Task description: Please say how many lines in the records below contain the word "data". Give only the number.

*** Begin section ***

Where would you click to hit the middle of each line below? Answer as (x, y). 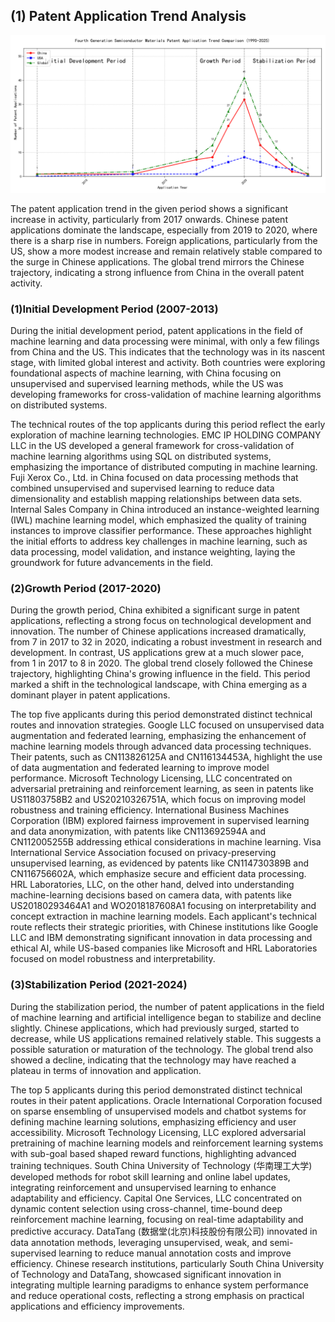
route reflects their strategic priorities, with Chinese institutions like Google (164, 927)
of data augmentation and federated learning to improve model (140, 768)
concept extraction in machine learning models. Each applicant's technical (163, 916)
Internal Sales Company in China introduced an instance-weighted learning (165, 510)
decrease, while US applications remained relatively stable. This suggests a (166, 1038)
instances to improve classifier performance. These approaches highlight (161, 531)
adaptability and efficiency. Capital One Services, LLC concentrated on (156, 1198)
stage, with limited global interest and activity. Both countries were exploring (168, 363)
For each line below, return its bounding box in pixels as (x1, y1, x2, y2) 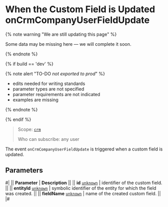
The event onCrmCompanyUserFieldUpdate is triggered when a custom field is (5, 146, 163, 152)
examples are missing (12, 97, 59, 103)
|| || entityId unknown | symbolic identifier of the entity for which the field (5, 185, 157, 191)
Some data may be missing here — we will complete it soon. (5, 41, 131, 47)
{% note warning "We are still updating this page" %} (5, 31, 117, 37)
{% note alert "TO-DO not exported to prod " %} (5, 70, 105, 77)
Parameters (5, 166, 43, 175)
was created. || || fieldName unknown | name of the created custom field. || (5, 190, 161, 196)
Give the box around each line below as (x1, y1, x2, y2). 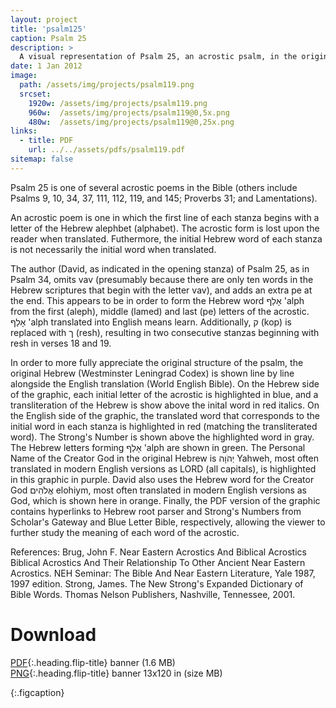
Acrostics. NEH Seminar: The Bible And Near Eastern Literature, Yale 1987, (10, 567, 316, 579)
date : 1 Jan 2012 (10, 61, 83, 71)
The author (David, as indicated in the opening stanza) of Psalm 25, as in (10, 262, 310, 275)
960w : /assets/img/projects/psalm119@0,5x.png (28, 107, 230, 118)
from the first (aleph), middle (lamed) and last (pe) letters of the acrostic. (10, 305, 310, 317)
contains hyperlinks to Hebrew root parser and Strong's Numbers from (10, 505, 302, 517)
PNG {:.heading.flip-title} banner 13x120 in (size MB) (10, 667, 223, 679)
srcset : (19, 89, 52, 99)
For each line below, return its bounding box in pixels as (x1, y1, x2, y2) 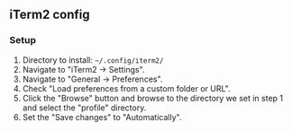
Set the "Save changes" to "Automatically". (22, 111, 182, 122)
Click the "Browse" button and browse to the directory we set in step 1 (22, 92, 284, 103)
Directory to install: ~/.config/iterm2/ (22, 54, 164, 65)
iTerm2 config (9, 7, 90, 22)
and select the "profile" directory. (22, 102, 147, 113)
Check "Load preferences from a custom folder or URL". (22, 83, 231, 93)
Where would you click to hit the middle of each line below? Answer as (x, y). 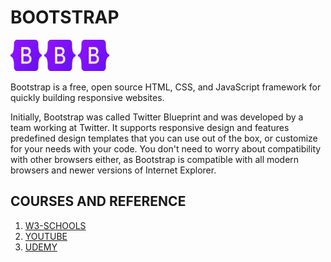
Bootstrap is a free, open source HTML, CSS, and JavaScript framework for (166, 87)
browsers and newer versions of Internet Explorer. (113, 170)
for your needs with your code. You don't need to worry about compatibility (166, 148)
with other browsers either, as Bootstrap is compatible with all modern (155, 159)
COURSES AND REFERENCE (98, 201)
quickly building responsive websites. (87, 97)
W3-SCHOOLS (55, 225)
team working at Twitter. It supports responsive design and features (150, 127)
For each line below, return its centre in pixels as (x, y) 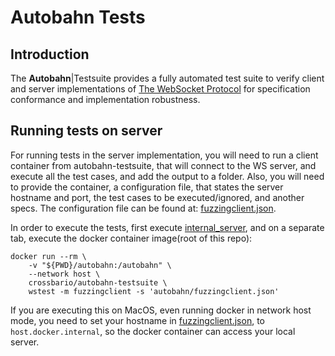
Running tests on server (86, 131)
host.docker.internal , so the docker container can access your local (153, 331)
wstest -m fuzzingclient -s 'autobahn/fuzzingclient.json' (154, 291)
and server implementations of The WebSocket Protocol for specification (160, 89)
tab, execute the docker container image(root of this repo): (131, 238)
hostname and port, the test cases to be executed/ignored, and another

*** End section ***

Solution to this task: 2